It should not be thought, however, that Christian prayer has always been, or indeed can be, taken the way it often is today. There is an exemplary Christian prayer in which Christ Jesus himself showed, as clearly as anyone can possibly show, what the mood of a Christian should be in prayer. It is simply this: ‘Father, if it can be done, let this cup pass away from me, but not my will but your will be done.’103Matthew 26: 39. Let us consider these words. In the first place it is a genuine petition―to let the cup pass, but at the same time wholly given up to the will of the divine spirit: ‘But not my will but your will be done.’ This mood, where we let the will of the divine spirit be alive in us as we pray, giving ourselves up to it, not wanting anything for ourselves but letting the divine spirit have its will in us, this mood must be present as an undertow, the basic note in our prayer if it is to be Christian.
It is quite clear that with this it is impossible to have an egotistical prayer. It is also impossible for other reasons to offer an egotistical prayer to God, for then one of us would ask for rain, his neighbour for sunshine, and both would be asking for purely egotistical reasons, not to speak of situations where two armies face each other about to do battle and each asks that it may be victorious, which is of course quite impossible. But if there is a basic mood of ‘not my will but your will be done’, we can ask for anything, for we are then giving ourselves up to the will of the divine spirit. I would like to ask for this, but I leave it to the divine spirit to decide if it shall come to be or not.
That is the basic mood of Christian prayer, and it is in this aspect that the most comprehensive, most universal prayer of Christian tradition arose—the Lord's Prayer, which tradition says was taught by Christ Jesus himself. It is indeed one of the most profound prayers in the world. Today we are no longer able to know the profound depths of the Lord's Prayer in its original language. But the thoughts it contains are so tremendous that it does not lose anything in any language.
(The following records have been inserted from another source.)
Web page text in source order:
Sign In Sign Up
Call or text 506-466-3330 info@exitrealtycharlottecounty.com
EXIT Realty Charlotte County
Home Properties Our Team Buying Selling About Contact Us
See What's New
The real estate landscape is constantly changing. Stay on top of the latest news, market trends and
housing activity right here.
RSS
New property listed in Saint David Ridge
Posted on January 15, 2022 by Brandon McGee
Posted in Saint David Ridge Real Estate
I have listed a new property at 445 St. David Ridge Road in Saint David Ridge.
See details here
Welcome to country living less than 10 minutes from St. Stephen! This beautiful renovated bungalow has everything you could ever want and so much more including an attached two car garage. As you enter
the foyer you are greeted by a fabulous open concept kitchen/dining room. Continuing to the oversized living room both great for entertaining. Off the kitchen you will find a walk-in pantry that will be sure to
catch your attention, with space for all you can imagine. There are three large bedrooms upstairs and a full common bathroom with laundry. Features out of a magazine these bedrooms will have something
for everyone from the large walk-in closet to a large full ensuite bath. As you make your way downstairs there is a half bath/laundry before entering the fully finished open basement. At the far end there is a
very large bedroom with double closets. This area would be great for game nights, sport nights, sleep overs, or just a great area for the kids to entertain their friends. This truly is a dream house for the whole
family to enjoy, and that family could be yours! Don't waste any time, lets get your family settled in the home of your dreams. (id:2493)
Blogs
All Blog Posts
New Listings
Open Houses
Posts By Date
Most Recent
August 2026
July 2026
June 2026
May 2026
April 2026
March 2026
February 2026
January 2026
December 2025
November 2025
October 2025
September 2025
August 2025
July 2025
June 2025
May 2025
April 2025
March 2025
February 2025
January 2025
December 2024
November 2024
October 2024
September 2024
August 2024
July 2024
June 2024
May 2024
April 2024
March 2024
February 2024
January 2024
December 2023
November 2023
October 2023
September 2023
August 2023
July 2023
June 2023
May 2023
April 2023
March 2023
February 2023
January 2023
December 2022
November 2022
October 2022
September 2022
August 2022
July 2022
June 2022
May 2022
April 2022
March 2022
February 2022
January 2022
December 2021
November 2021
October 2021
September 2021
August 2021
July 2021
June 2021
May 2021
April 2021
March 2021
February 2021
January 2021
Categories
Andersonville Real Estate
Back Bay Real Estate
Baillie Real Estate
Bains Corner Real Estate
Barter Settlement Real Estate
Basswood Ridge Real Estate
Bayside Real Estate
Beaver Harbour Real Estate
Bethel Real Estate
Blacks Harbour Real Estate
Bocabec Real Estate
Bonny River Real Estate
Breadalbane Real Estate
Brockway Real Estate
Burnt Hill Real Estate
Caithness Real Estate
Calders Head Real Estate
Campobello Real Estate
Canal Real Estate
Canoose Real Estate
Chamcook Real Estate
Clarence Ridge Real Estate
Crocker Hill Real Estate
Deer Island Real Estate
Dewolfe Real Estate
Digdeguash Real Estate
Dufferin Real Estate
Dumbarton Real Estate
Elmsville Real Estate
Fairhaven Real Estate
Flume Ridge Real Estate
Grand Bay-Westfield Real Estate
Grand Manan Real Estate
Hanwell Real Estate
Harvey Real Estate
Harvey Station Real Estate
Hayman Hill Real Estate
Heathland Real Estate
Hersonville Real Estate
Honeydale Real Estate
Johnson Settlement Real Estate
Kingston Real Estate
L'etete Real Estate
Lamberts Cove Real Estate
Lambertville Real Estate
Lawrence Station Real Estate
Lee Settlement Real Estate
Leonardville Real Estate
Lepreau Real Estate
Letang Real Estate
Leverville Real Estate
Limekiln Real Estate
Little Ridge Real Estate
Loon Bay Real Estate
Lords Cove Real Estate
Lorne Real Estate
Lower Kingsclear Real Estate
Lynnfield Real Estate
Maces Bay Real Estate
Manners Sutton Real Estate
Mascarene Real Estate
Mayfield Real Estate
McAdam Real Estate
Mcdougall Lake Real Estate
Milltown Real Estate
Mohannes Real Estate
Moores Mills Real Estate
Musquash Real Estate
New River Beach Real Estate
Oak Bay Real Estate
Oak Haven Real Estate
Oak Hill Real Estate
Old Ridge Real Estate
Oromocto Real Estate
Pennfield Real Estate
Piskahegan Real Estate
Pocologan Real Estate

When you consider the prayers of other nations, you will find prayers to have been of the kind I have characterized wherever religions are in their prime, have reached their peak. However, once the religions had come down in the world those prayers assumed a character that was no longer entirely right. They have become magic formulas, means of idolatry. At the time when Christ Jesus taught his people to pray, many, many such magic formulas were in use, all of them having had profound meaning at their origin. Such magic incantations would always refer to things people liked in outward ways, asking for things in an egotistical way governed by personal wishes. The lord taught that Christians should not pray like that. That kind of prayer has to do with superficial things. A Christian should say his prayer in seclusion, that is, in his inmost soul, the part of it where the human being can make the connection with the divine spirit. We must understand, of course, that something lives in every human being that may be compared to a drop from the ocean of the divine, that there is something in every human being that is like God. It would be wrong, however, to think that a human being in himself is like God. When we say: something in the human being is like God, this does not mean the human being himself is equal to God, for a drop taken from the ocean is the same as the ocean in substance, but it is not the ocean. And so the human soul is a drop from the ocean of the divine, but it is not God, and just as the drop can unite with its own substance when you pour it into the sea, so does the soul, being a drop of divinity, unite with its God in a spiritual way during prayer or meditation. This union of the soul with its God is called ‘to pray in private’ by Christ Jesus.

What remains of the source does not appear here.